Problem details: Nothing outside the range is wanted. Repeat exactly the lines below from the one with "injuries, lost fillings" through the one with "Are your dentists experienced in".

[Saved entries]

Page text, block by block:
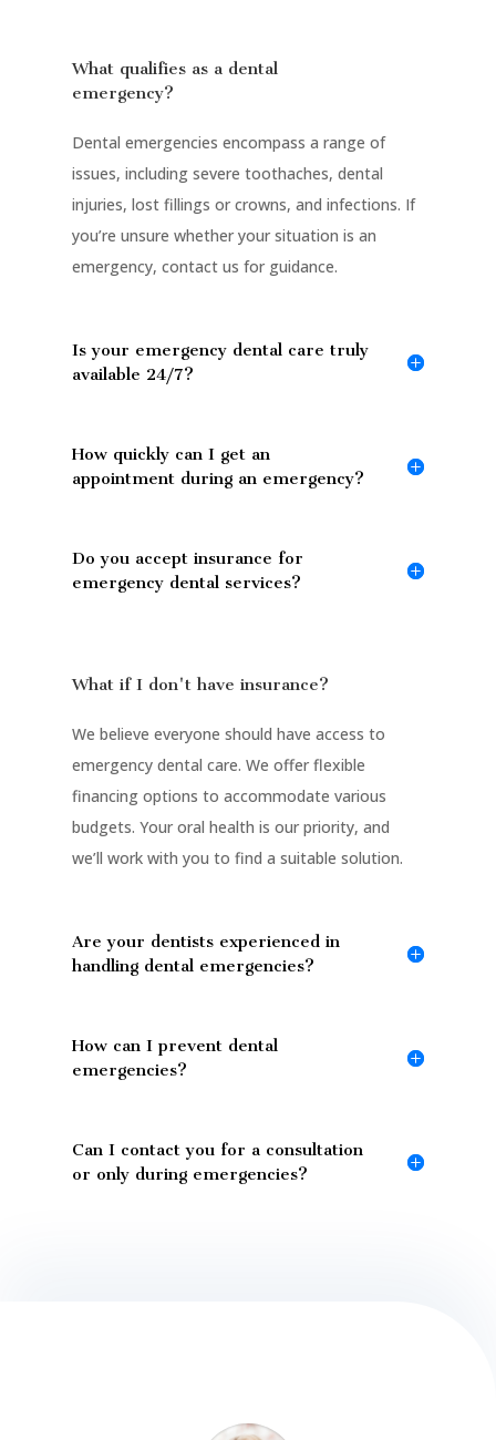
What qualifies as a dental
emergency?
Dental emergencies encompass a range of
issues, including severe toothaches, dental
injuries, lost fillings or crowns, and infections. If
you’re unsure whether your situation is an
emergency, contact us for guidance.
Is your emergency dental care truly
available 24/7?
How quickly can I get an
appointment during an emergency?
Do you accept insurance for
emergency dental services?
What if I don't have insurance?
We believe everyone should have access to
emergency dental care. We offer flexible
financing options to accommodate various
budgets. Your oral health is our priority, and
we’ll work with you to find a suitable solution.
Are your dentists experienced in
handling dental emergencies?
How can I prevent dental
emergencies?
Can I contact you for a consultation
or only during emergencies?

Expected answer:
injuries, lost fillings or crowns, and infections. If
you’re unsure whether your situation is an
emergency, contact us for guidance.
Is your emergency dental care truly
available 24/7?
How quickly can I get an
appointment during an emergency?
Do you accept insurance for
emergency dental services?
What if I don't have insurance?
We believe everyone should have access to
emergency dental care. We offer flexible
financing options to accommodate various
budgets. Your oral health is our priority, and
we’ll work with you to find a suitable solution.
Are your dentists experienced in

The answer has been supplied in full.